The Wall Street Journal today:
Wall Street brokerages are pushing customers to take out billions of dollars in loans backed by stocks and bonds, a trend that yields lucrative fees for the firms but poses risks for borrowers.
Josh here – It’s a new world. Investors have discovered that costs matter a great deal to their investment returns, second in importance only to their own behavior. If you’re an advisor offering the highest cost, most potentially conflicted wealth management solution in the industry, how do you keep your clients?
Inertia is one answer.
The other answer is to become a debt concierge. Which is the route that many wirehouse wealth managers have taken.
I’m not going to judge this as good or bad.
It’s just a reality. Clients paying for investment management will be stickier at firms where they’ve also borrowed against their portfolio’s stocks and bonds. Furthermore, the advisors are more likely than not to offer this borrowing option when it allows them to hold client relationships tighter and add a second revenue stream on the same assets under management – “I get paid for the portfolio management and I get paid for the money I lend the client against it too.”
Of course this is popular. The rates to the client are competitive and the process is streamlined – these loans aren’t even underwritten because the collateral is literally sitting at the firm already in the form of securities which can liquidated in a second to cover the non-performers.

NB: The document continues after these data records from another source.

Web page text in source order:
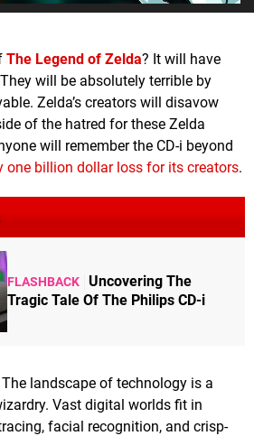
The Legend of Zelda? It will have
will be absolutely terrible by
Zelda’s creators will disavow
of the hatred for these Zelda
will remember the CD-i beyond
one billion dollar loss for its creators.
FLASHBACK Uncovering The
Tragic Tale Of The Philips CD-i
landscape of technology is a
Vast digital worlds fit in
facial recognition, and crisp-
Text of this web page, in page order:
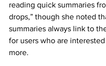
reading quick summaries
drops,” though she noted
summaries always link to
for users who are
more.
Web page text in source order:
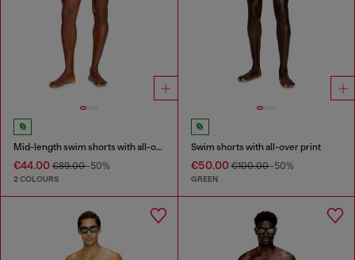
Mid-length swim shorts with all-over logo
€44.00 €89.00-50%
2 COLOURS
Swim shorts with all-over print
€50.00€100.00-50%
GREEN
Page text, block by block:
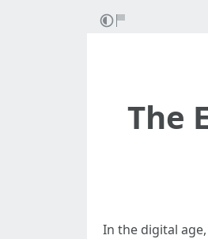
The
In the digital
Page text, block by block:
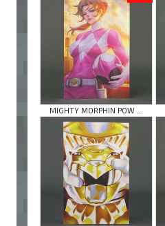
MIGHTY MORPHIN POW ...

Securities Based Lending is an old business and has its proper uses. It’s just that there’s never been a good idea on Wall Street that hasn’t been taken to its ludicrous extreme. Registered Investment Advisory firms (RIAs) are now being armed with the ability to make the same kinds of loans, although they cannot be considered a fiduciary if they profit from them. It’s also probably not great advice to encourage clients to take on additional debt just because it’s available. So for those reasons, there is a huge delta between securities based lending at the wirehouses and brokerage firms versus the RIA firms.

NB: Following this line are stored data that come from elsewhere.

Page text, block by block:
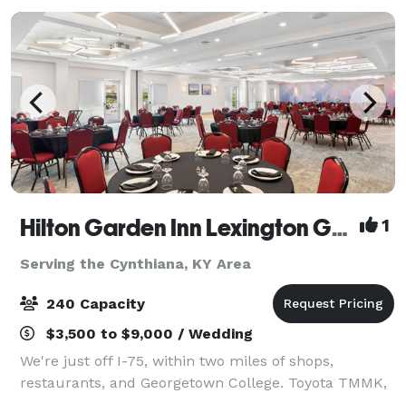
Hilton Garden Inn Lexington Georgetown 1
Serving the Cynthiana, KY Area
240 Capacity
$3,500 to $9,000 / Wedding
We're just off I-75, within two miles of shops,
restaurants, and Georgetown College. Toyota TMMK,
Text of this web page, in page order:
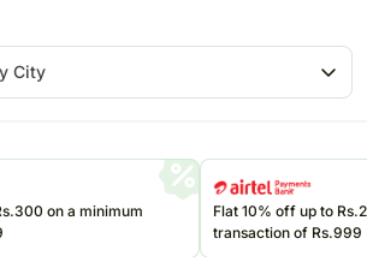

The Wall Street Journal has a new story about the trend:
I wrote about it years ago for Fortune:
The bottom line is that if you have a client who has high interest loans outstanding and you can lower their borrowing rate with an SBL, that’s probably a good idea. However, if you’re out there just attaching loans to everyone’s portfolio to lock their accounts in and double your revenue stream, you’re a pig and the next bear market is going to reveal what a terrible advisor you truly are.